Earlier this week I reached my year goal to write 240,000 words. That is no mean feat; it’s the equivalent of four, 60,000 word novels.
But where had all my words gone? I certainly didn’t write four novels. I did write short stories, and the first draft and half of a second draft of a novella. None of these could justify such a large word count. The rest must have been those words lost to the ether, the words which get laid down and end up not being part of the final draft.
This made me think of hidden work: work which goes on behind the proverbial curtain, which the audience rarely, if ever, sees. For instance, consider a novel. What people see of a novel is usually the finished product, the beautiful cover and the bound pages.

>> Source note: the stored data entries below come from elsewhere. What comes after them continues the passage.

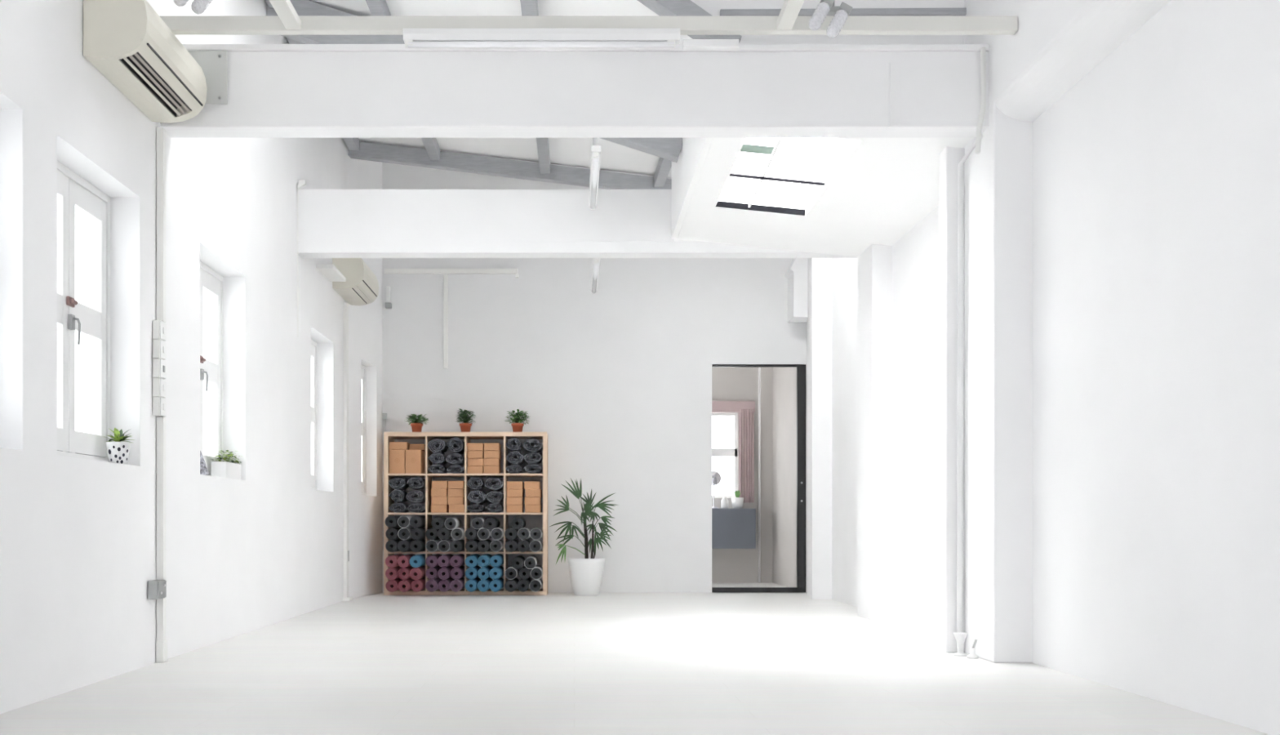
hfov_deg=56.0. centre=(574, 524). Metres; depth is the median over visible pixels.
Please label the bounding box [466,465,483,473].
block
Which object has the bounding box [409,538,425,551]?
rolled mat
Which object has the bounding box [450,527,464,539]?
rolled mat
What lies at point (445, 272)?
cable trunking
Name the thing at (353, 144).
purlin
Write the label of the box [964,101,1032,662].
pilaster
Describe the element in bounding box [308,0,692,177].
ceiling
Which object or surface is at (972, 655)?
pipe stub
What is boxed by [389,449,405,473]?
block
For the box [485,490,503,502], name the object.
rolled blanket
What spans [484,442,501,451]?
block
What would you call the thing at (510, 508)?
block
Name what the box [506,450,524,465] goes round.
rolled blanket
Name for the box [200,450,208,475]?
cone
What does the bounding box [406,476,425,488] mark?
rolled blanket
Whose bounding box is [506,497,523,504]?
block
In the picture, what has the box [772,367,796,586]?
wall
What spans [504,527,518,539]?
rolled mat
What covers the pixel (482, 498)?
rolled blanket
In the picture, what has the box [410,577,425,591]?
rolled mat
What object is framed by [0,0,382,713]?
wall
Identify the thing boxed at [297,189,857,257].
beam
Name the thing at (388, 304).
torch
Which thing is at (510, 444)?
rolled blanket
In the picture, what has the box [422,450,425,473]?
block
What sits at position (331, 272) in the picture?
panel
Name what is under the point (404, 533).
rolled mat
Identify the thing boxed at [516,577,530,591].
rolled mat
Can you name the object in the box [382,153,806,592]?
wall
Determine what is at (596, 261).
light
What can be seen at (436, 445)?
rolled blanket
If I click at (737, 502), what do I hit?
pot
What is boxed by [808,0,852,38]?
spotlight
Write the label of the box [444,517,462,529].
rolled mat
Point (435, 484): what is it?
block
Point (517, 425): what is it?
potted plant
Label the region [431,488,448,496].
block
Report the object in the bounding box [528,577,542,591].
rolled mat
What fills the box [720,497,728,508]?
jar
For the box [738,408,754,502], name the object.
drape
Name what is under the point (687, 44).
junction trunking
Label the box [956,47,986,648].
conduit pipe
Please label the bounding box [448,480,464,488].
block
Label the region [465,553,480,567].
rolled mat
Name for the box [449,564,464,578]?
rolled mat
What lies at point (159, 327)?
switch box
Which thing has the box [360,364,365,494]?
window
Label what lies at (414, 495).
rolled blanket
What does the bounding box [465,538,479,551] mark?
rolled mat
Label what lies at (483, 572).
rolled mat
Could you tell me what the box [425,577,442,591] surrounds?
rolled mat
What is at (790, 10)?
rail
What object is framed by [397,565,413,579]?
rolled mat
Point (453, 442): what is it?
rolled blanket
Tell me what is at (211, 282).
window
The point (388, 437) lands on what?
cubby shelf
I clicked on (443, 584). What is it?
rolled mat
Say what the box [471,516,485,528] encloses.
rolled mat
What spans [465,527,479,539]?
rolled mat
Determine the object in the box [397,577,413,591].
rolled mat
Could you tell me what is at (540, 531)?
rolled mat
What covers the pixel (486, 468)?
block
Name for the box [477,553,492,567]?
rolled mat
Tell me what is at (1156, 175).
wall
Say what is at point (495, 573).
rolled mat
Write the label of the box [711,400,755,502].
curtain
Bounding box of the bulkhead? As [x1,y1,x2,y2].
[784,257,808,322]
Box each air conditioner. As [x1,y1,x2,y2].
[83,0,207,123]
[332,257,378,305]
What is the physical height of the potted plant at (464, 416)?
0.222 m
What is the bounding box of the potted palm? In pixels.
[550,476,618,595]
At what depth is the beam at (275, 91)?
5.62 m
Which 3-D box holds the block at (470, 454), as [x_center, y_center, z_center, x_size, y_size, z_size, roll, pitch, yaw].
[-0.901,-0.635,10.990,0.142,0.069,0.220,0,0,0]
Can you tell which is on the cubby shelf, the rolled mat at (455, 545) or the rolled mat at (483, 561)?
the rolled mat at (455, 545)
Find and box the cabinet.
[711,508,755,548]
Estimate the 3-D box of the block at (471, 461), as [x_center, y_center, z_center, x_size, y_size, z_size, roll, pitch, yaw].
[-0.898,-0.565,10.996,0.142,0.069,0.220,0,0,0]
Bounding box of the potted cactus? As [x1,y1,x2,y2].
[731,489,743,508]
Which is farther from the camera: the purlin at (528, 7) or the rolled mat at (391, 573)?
the rolled mat at (391, 573)
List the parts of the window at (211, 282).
handle
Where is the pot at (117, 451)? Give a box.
[106,441,130,464]
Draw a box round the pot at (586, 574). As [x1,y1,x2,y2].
[567,557,604,595]
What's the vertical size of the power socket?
0.085 m
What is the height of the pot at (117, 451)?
0.097 m
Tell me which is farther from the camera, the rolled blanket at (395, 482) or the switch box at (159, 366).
the rolled blanket at (395, 482)
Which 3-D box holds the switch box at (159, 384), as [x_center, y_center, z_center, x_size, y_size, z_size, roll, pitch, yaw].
[-1.917,-0.631,5.550,0.041,0.086,0.080,0,0,0]
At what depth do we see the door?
11.25 m
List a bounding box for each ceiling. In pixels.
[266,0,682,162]
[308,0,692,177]
[671,137,973,257]
[690,0,964,44]
[964,0,1171,121]
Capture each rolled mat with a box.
[385,515,400,527]
[385,538,401,551]
[385,553,404,567]
[385,565,401,579]
[386,527,402,539]
[386,577,402,591]
[397,515,413,527]
[397,527,413,539]
[397,538,413,551]
[397,553,415,567]
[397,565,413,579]
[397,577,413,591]
[409,515,425,527]
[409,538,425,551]
[409,553,425,567]
[409,564,425,579]
[410,527,425,539]
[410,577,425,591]
[425,527,439,539]
[425,538,441,551]
[425,553,441,567]
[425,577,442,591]
[426,564,441,579]
[431,516,446,528]
[437,527,452,539]
[437,538,453,551]
[437,553,453,567]
[437,564,453,579]
[437,577,454,591]
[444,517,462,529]
[449,538,464,551]
[449,553,464,567]
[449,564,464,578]
[449,577,464,591]
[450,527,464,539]
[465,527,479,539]
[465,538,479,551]
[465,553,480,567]
[465,564,480,579]
[465,577,480,591]
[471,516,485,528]
[477,527,492,539]
[477,538,492,551]
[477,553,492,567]
[477,565,492,579]
[477,577,493,591]
[484,517,499,529]
[488,565,503,579]
[488,577,503,591]
[489,538,503,551]
[489,553,503,567]
[490,527,503,539]
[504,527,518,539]
[504,538,518,551]
[504,565,519,579]
[504,577,519,591]
[511,517,525,528]
[511,555,525,568]
[516,538,530,551]
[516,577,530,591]
[517,527,530,539]
[518,565,531,579]
[524,555,537,568]
[528,538,542,551]
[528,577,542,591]
[529,527,542,539]
[530,564,542,579]
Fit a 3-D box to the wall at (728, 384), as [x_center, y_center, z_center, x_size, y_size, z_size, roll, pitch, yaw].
[1.000,-0.860,13.260,2.400,3.000,0.120,0,0,0]
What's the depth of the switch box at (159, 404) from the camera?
5.51 m
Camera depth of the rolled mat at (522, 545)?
10.69 m
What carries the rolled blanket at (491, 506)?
on the cubby shelf
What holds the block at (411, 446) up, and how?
on the block at (423, 451)
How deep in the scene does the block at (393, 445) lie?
10.88 m
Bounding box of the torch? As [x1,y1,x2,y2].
[385,286,391,308]
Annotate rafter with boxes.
[347,141,671,189]
[636,0,742,41]
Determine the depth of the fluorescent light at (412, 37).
5.21 m
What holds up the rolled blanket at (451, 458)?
on the rolled blanket at (460, 469)
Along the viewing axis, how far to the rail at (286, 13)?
5.08 m
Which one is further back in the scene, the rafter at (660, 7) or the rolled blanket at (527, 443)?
the rolled blanket at (527, 443)
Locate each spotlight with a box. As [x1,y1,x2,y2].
[173,0,213,14]
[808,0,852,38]
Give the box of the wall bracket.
[297,179,306,189]
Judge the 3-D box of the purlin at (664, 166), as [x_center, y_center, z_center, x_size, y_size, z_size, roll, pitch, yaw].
[0.720,-2.856,9.412,0.085,0.245,1.693,0,0,0]
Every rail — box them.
[269,0,301,29]
[776,0,804,29]
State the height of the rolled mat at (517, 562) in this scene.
0.108 m
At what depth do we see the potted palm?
10.80 m
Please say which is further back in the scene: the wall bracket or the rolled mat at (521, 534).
the rolled mat at (521, 534)
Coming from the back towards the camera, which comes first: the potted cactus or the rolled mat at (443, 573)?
the potted cactus
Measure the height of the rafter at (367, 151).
0.553 m
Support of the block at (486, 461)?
on the block at (486, 468)
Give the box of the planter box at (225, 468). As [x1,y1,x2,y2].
[209,449,242,479]
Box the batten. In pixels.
[720,8,966,16]
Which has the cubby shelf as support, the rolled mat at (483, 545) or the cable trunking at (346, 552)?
the rolled mat at (483, 545)
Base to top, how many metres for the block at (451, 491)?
0.072 m
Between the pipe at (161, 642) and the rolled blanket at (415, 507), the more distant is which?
the rolled blanket at (415, 507)
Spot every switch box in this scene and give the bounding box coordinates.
[152,320,166,341]
[152,338,166,359]
[152,358,166,378]
[152,377,166,398]
[152,396,166,417]
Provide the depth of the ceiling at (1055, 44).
5.02 m
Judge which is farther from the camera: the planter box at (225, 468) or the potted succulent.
the planter box at (225, 468)
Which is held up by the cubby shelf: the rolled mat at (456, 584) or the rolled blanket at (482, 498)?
the rolled mat at (456, 584)
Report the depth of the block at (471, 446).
10.88 m
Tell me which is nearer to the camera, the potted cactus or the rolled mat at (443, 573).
the rolled mat at (443, 573)
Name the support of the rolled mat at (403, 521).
on the rolled mat at (404, 533)
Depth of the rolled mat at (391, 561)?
10.68 m
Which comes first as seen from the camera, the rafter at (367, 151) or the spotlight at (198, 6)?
the spotlight at (198, 6)
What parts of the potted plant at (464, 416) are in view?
pot
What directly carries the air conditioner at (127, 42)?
attached to the wall at (264, 547)
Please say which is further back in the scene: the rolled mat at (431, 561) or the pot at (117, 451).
the rolled mat at (431, 561)
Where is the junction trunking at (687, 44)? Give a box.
[682,39,739,49]
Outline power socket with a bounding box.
[147,579,166,599]
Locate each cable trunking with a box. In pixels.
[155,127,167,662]
[342,302,352,600]
[382,413,386,550]
[383,268,519,368]
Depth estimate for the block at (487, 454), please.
10.88 m
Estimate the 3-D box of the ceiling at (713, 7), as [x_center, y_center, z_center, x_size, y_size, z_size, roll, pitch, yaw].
[0.050,-2.710,6.000,4.180,1.500,0.060,0,0,0]
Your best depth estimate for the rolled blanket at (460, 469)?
10.87 m
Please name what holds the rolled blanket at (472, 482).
on the rolled blanket at (482, 498)
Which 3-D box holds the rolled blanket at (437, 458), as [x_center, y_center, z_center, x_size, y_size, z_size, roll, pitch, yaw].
[-1.255,-0.600,11.005,0.145,0.092,0.320,0,0,0]
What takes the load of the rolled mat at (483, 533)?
on the rolled mat at (483, 545)
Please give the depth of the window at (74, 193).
5.01 m
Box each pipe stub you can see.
[953,631,967,655]
[967,639,978,658]
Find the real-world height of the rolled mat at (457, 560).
0.108 m
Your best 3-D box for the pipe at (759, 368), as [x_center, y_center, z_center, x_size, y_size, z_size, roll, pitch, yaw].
[2.030,-0.810,13.160,0.023,2.900,0.024,0,0,0]
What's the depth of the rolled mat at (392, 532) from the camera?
10.70 m
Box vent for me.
[120,52,191,116]
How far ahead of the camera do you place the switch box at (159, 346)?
5.51 m
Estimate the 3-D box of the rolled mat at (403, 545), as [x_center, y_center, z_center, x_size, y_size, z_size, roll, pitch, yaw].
[-1.520,0.193,10.986,0.108,0.108,0.600,0,0,0]
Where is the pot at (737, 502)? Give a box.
[731,497,743,508]
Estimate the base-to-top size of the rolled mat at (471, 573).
0.108 m
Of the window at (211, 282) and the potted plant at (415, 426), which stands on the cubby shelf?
the potted plant at (415, 426)
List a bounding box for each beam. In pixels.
[160,44,989,137]
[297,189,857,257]
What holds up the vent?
attached to the air conditioner at (127, 42)
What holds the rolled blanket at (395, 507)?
on the cubby shelf
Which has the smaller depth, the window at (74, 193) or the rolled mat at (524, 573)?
the window at (74, 193)
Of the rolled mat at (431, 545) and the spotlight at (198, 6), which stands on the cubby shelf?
the rolled mat at (431, 545)
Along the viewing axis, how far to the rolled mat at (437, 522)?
10.70 m
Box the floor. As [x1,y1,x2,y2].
[0,582,1270,734]
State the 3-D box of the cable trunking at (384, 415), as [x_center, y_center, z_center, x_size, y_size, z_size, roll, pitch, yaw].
[-1.775,-0.400,11.229,0.040,1.280,0.018,0,0,0]
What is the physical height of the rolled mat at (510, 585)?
0.108 m
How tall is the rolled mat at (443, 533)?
0.108 m
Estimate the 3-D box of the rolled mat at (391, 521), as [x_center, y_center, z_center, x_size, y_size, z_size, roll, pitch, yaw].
[-1.629,-0.024,10.963,0.108,0.108,0.600,0,0,0]
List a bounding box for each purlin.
[265,0,359,151]
[365,0,439,160]
[520,0,550,173]
[653,157,671,186]
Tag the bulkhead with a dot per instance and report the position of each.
(797, 274)
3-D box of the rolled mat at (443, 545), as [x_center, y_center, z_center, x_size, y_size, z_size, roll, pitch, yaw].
[-1.166,0.193,11.001,0.108,0.108,0.600,0,0,0]
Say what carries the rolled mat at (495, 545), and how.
on the cubby shelf
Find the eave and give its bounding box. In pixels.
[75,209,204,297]
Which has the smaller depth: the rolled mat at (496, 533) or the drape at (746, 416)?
the rolled mat at (496, 533)
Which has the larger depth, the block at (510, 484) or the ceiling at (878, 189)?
the block at (510, 484)
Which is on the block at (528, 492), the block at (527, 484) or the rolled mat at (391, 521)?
the block at (527, 484)
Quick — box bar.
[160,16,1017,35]
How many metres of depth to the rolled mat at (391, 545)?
10.69 m
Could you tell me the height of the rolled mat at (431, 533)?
0.108 m
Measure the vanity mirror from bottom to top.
0.407 m
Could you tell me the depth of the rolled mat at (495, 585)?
10.69 m
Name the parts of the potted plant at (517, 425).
pot
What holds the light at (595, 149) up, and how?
hanging from the ceiling at (573, 152)
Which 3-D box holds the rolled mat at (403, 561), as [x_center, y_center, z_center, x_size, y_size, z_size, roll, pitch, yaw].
[-1.520,0.330,10.969,0.108,0.108,0.600,0,0,0]
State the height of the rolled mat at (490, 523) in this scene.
0.108 m
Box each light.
[403,28,679,47]
[588,137,600,209]
[590,257,599,293]
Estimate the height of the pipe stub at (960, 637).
0.110 m
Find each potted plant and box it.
[405,413,428,431]
[455,408,476,431]
[503,408,528,431]
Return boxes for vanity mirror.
[711,471,720,508]
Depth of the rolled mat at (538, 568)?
10.70 m
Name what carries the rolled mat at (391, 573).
on the rolled mat at (391, 584)
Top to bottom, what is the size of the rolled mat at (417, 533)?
0.108 m
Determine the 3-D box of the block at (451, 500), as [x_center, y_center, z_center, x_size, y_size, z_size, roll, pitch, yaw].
[-1.079,-0.216,10.996,0.142,0.072,0.220,0,0,0]
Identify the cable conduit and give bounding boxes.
[297,183,297,337]
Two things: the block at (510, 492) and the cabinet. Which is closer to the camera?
the block at (510, 492)
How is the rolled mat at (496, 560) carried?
on the rolled mat at (495, 573)
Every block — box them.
[389,441,410,449]
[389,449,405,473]
[405,449,422,473]
[408,444,425,450]
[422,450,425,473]
[431,480,448,488]
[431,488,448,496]
[431,496,447,504]
[431,504,448,512]
[447,496,464,504]
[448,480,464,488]
[448,488,464,496]
[448,504,464,512]
[466,450,484,457]
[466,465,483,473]
[467,442,484,451]
[467,457,484,466]
[483,457,500,466]
[483,465,500,473]
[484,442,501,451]
[484,450,501,458]
[506,480,523,489]
[506,488,523,497]
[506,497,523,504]
[506,504,523,512]
[524,480,540,488]
[524,488,541,497]
[524,497,541,504]
[524,504,541,512]
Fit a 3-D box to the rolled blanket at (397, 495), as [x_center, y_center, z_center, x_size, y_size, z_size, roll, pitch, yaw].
[-1.612,-0.262,11.005,0.139,0.110,0.320,0,0,0]
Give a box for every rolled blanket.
[388,477,408,489]
[388,488,407,502]
[388,502,408,512]
[405,489,425,502]
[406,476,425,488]
[407,502,425,512]
[427,438,448,454]
[427,453,447,464]
[427,464,447,473]
[445,453,464,465]
[446,437,464,453]
[446,464,464,473]
[466,476,484,489]
[466,503,486,512]
[467,489,487,503]
[484,477,503,490]
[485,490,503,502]
[485,502,503,511]
[506,437,522,451]
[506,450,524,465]
[506,464,523,473]
[523,438,542,453]
[523,452,542,464]
[523,463,542,473]
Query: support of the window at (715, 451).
in the wall at (728, 384)
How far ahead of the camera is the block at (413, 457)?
10.88 m
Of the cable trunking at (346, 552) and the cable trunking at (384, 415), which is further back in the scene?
the cable trunking at (384, 415)
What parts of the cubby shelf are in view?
panel, panel, panel, panel
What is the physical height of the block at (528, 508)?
0.070 m
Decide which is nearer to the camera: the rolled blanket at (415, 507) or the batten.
the batten
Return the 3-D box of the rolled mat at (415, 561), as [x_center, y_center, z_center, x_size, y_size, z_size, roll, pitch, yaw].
[-1.412,0.330,10.961,0.108,0.108,0.600,0,0,0]
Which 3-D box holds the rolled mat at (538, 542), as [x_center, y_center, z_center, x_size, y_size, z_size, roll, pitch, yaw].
[-0.350,0.193,11.001,0.108,0.108,0.600,0,0,0]
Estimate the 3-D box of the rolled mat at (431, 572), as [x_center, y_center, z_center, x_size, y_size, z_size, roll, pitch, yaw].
[-1.275,0.438,11.025,0.108,0.108,0.600,0,0,0]
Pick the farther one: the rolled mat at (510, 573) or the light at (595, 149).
the rolled mat at (510, 573)
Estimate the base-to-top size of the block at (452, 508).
0.072 m
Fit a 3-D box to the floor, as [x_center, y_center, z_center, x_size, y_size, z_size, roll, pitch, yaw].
[0.000,0.700,5.500,5.200,0.120,16.000,0,0,0]
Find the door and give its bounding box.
[711,364,805,592]
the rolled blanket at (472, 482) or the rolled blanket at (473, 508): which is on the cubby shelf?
the rolled blanket at (473, 508)
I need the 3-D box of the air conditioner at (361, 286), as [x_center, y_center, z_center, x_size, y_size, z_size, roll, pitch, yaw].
[-1.810,-2.024,9.970,0.252,0.282,0.740,0,0,0]
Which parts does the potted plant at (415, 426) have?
pot
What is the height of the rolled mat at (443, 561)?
0.108 m
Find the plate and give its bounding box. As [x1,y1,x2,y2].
[187,50,227,104]
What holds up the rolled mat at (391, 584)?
on the cubby shelf
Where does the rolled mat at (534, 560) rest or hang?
on the rolled mat at (538, 568)
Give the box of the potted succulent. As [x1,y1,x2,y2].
[102,427,133,464]
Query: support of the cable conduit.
attached to the wall at (264, 547)
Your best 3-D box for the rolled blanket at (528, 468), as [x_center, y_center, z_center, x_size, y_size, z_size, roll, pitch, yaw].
[-0.384,-0.507,11.005,0.163,0.080,0.320,0,0,0]
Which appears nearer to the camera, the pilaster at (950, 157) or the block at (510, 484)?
the pilaster at (950, 157)
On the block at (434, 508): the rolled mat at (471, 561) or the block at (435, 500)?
the block at (435, 500)
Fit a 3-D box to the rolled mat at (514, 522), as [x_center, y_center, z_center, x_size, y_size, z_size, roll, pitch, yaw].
[-0.510,-0.008,10.993,0.108,0.108,0.600,0,0,0]
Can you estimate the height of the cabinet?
0.430 m
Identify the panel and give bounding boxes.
[315,264,346,281]
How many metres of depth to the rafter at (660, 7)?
5.83 m
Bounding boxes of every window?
[57,160,110,462]
[200,261,223,475]
[311,338,316,489]
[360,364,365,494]
[711,413,737,497]
[715,137,853,215]
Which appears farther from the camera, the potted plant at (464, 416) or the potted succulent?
the potted plant at (464, 416)
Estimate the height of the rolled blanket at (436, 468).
0.081 m
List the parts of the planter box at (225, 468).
planter
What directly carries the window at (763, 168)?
attached to the ceiling at (878, 189)
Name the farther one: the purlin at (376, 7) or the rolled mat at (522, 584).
the rolled mat at (522, 584)
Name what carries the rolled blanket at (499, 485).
on the rolled blanket at (491, 495)
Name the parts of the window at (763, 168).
greenish pane, pane
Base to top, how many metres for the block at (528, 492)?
0.070 m
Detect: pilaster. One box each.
[857,244,892,620]
[939,146,964,652]
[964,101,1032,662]
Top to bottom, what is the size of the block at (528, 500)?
0.070 m
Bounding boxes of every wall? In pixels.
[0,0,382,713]
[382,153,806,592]
[711,367,772,582]
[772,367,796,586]
[806,0,1279,734]
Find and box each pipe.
[758,367,760,582]
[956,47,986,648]
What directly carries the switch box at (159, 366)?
attached to the wall at (264, 547)
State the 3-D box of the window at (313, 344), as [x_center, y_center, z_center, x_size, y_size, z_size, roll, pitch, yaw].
[-2.076,-0.860,9.250,0.087,1.202,0.816,0,0,0]
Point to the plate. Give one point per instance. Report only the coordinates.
(214, 64)
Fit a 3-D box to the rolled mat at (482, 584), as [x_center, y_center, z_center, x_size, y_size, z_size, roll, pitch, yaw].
[-0.812,0.547,11.007,0.108,0.108,0.600,0,0,0]
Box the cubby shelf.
[383,431,547,595]
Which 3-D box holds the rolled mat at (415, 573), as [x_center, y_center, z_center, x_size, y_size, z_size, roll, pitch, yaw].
[-1.412,0.439,10.961,0.108,0.108,0.600,0,0,0]
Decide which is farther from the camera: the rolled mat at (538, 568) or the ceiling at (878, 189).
the rolled mat at (538, 568)
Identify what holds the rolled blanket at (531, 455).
on the rolled blanket at (528, 468)
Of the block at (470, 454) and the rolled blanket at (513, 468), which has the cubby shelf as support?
the rolled blanket at (513, 468)
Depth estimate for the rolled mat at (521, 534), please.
10.69 m
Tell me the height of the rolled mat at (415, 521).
0.108 m
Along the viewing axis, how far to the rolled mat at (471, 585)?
10.70 m
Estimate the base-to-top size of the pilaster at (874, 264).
2.520 m

All the work that went into that remains hidden, unseen, except to the writer and their friends and confidants.
In a couple of writing workshops I’ve attended, writers were encouraged to think of goals for each character, ie, a challenge or problem the character had to overcome which would signify change in the character.

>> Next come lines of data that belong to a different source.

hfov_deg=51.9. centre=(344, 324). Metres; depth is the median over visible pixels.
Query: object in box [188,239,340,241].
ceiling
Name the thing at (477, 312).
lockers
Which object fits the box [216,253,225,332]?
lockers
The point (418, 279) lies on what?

This is all fine and dandy, and seems to work for some people. the problem I always had that I struggled to conceptualize a goal-oriented challenge for a character. I never entirely know what a character wants or needs until I get there with them.
I was jotting down notes on my latest work in progress, and wrangling with that old issue of not being able to understand a goal for each character. But when I read over my notes I realized: my aims were task-oriented, not goal-oriented. Meaning: my characters had tasks they needed to accomplish, rather than a particular, overarching goal. and these tasks meant the ultimate outcome was open-ended, or that some arcs would remain unresolved, simply because a task-oriented approach allows that.
I never thought of it that way, so I was ridiculously pleased and a little “mind blown” by it. It’s always nice when you understand your own writing process better. You spend far less energy when you know and honor your own process rather than trying to abide by someone else’s.